Le 31 mars 2025, le conseil municipal de Neuville-aux-Bois a décidé de nommer le jardin public situé avenue de Verdun « Square Kléber Malécot », en hommage à cet élu décédé le 3 janvier 2008 et qui avait exercé de nombreux mandats locaux et nationaux. Il avait notamment été maire de Neuville-aux-Bois de 1947 à 1995, conseiller général pendant 36 ans, président du conseil général pendant 15 ans et sénateur du Loiret pendant 27 ans.

Si le conseil municipal peut décider de la dénomination des parcs publics (1), cette décision ne doit pas être de nature à provoquer des troubles à l’ordre public, à heurter la sensibilité des personnes ou à leur dignité ou encore à porter atteinte au principe de neutralité des espaces publics comme à l’image de la collectivité concernée.

Des habitants de la commune ont contesté cette décision au regard des condamnations de l’élu :

  • En 1996 pour favoritisme (2) et ingérence à une peine de 10 mois d’emprisonnement avec sursis et à 100 000 francs d’amende pour l’attribution de marchés publics par le conseil général du Loiret qu’il présidait à une société dirigée par un membre de sa famille proche.

  • En 2000 pour violences et voies de fait à une peine de trois mois d’emprisonnement avec sursis et 20 000 francs d’amende, outre des dommages et intérêts pour avoir, alors qu’il était sénateur, utilisé la ligne parlementaire qui lui avait été attribuée et appelé à 57 reprises des membres de l’association « Environnement Neuville », en tenant des propos malveillants et menaces de mort.

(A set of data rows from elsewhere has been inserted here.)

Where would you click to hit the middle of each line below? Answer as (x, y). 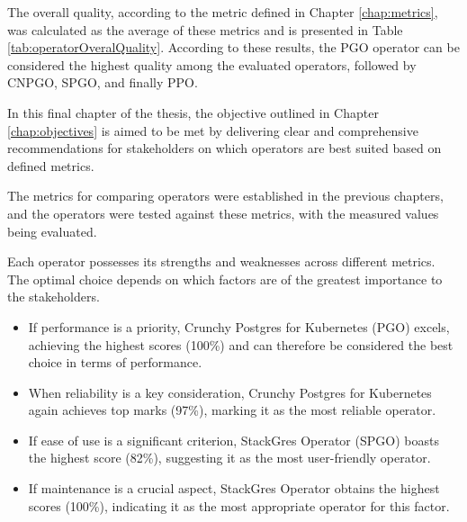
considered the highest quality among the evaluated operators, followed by (212, 64)
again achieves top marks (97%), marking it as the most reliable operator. (232, 410)
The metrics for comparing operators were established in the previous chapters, (225, 196)
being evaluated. (52, 231)
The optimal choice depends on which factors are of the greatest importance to (225, 279)
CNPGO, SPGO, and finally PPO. (103, 82)
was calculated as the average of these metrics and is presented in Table (205, 29)
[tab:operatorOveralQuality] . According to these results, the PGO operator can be (233, 47)
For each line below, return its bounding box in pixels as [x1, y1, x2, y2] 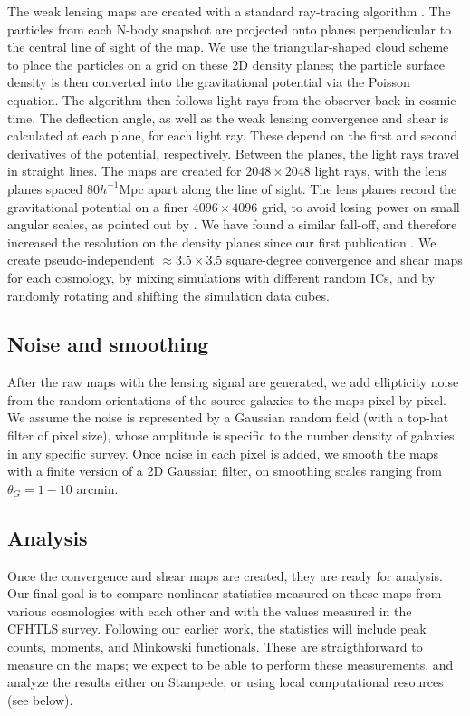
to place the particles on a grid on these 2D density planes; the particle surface [7, 54, 445, 73]
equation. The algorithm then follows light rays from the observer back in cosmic [7, 90, 456, 109]
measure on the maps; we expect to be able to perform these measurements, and [7, 654, 454, 673]
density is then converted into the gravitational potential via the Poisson [7, 73, 410, 92]
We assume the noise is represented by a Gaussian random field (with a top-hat [7, 408, 449, 427]
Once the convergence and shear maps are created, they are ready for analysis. [7, 566, 443, 585]
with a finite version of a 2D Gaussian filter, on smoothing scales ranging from [7, 461, 443, 480]
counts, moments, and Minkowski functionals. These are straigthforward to [7, 637, 423, 656]
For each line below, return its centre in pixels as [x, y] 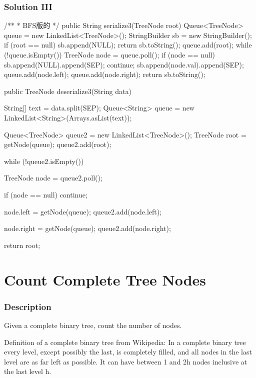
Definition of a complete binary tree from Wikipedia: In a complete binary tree [125, 342]
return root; [22, 245]
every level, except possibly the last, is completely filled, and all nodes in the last [128, 352]
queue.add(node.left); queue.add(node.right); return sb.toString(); [105, 74]
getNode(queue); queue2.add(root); [58, 144]
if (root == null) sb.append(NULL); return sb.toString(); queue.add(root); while [128, 45]
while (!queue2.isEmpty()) [44, 161]
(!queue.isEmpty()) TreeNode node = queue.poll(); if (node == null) [109, 54]
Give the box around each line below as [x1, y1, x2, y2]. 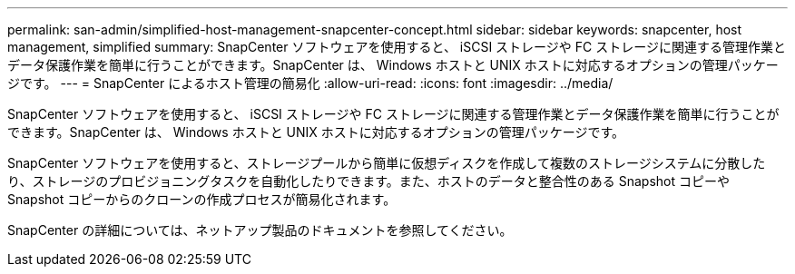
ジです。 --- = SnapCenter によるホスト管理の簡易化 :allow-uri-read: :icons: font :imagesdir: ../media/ [7, 75, 613, 91]
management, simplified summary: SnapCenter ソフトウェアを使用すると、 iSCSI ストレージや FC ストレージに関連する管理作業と [7, 39, 786, 54]
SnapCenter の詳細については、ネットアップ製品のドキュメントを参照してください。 [7, 222, 513, 238]
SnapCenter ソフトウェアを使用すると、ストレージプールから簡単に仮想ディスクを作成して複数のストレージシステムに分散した [7, 155, 766, 171]
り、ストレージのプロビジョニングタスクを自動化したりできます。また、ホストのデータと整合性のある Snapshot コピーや [7, 173, 730, 189]
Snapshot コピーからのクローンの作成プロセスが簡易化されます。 [7, 191, 397, 207]
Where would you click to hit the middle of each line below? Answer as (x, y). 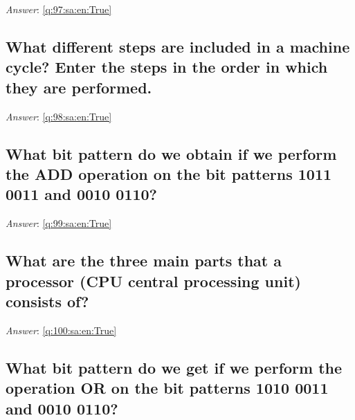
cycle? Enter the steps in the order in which (167, 67)
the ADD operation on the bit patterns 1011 (169, 173)
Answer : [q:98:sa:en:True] (59, 116)
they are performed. (79, 87)
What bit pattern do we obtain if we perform (171, 153)
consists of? (47, 301)
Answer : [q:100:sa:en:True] (61, 330)
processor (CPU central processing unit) (153, 281)
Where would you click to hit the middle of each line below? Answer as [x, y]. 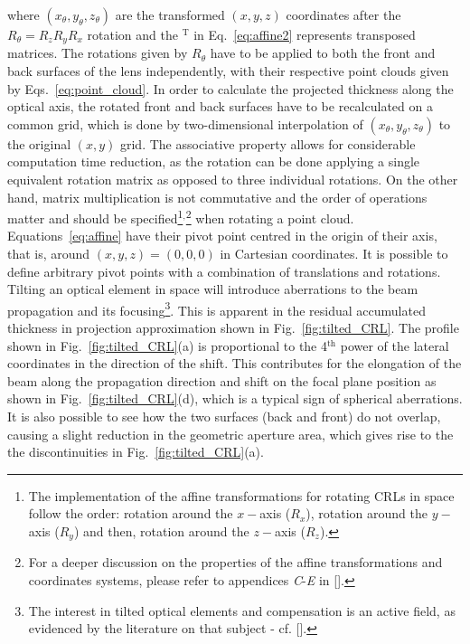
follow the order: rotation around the [131, 513]
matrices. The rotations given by [98, 53]
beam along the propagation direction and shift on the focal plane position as [222, 380]
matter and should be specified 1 [95, 217]
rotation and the [132, 34]
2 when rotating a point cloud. [270, 217]
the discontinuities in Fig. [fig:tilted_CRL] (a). [136, 452]
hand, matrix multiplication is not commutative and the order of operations [217, 197]
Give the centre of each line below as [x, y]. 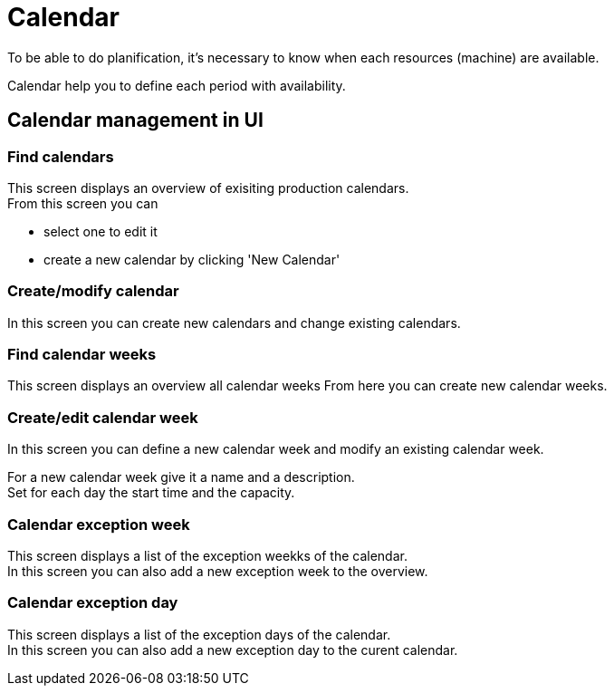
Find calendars [61, 156]
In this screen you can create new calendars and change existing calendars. [234, 322]
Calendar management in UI [135, 120]
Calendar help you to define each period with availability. [177, 85]
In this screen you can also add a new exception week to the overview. [218, 571]
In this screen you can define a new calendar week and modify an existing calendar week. [276, 449]
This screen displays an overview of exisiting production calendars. [208, 188]
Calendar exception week [99, 524]
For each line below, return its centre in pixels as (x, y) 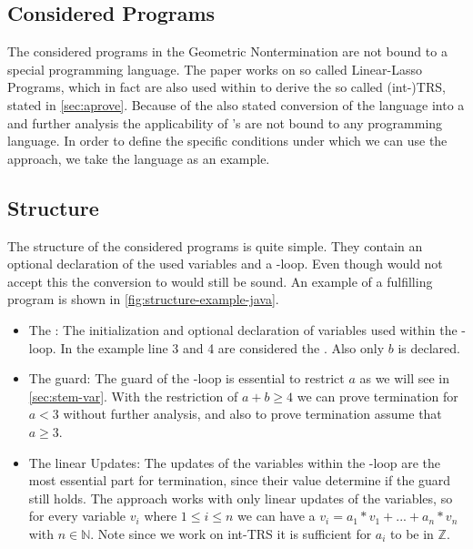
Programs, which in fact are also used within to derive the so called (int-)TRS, (226, 87)
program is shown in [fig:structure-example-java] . (143, 299)
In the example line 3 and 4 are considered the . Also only (222, 347)
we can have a (277, 516)
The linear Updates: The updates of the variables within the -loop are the (235, 462)
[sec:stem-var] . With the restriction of (133, 396)
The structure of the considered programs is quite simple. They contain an (215, 245)
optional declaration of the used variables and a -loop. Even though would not (225, 264)
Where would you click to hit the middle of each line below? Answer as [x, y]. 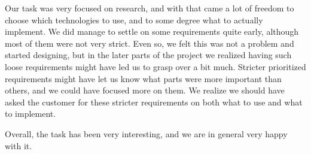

Le tribunal administratif d’Orléans a considéré, d’une part, que la dénomination du jardin public « Square Kléber Malécot » portait atteinte à la sensibilité des victimes des faits de violences et voies de fait encore présentes dans la commune comme à celle de leur entourage et, d’autre part, que la nature des faits à l’origine des deux condamnations pénales alors qu’il était élu s’opposait à ce que son nom soit attribué à un espace public.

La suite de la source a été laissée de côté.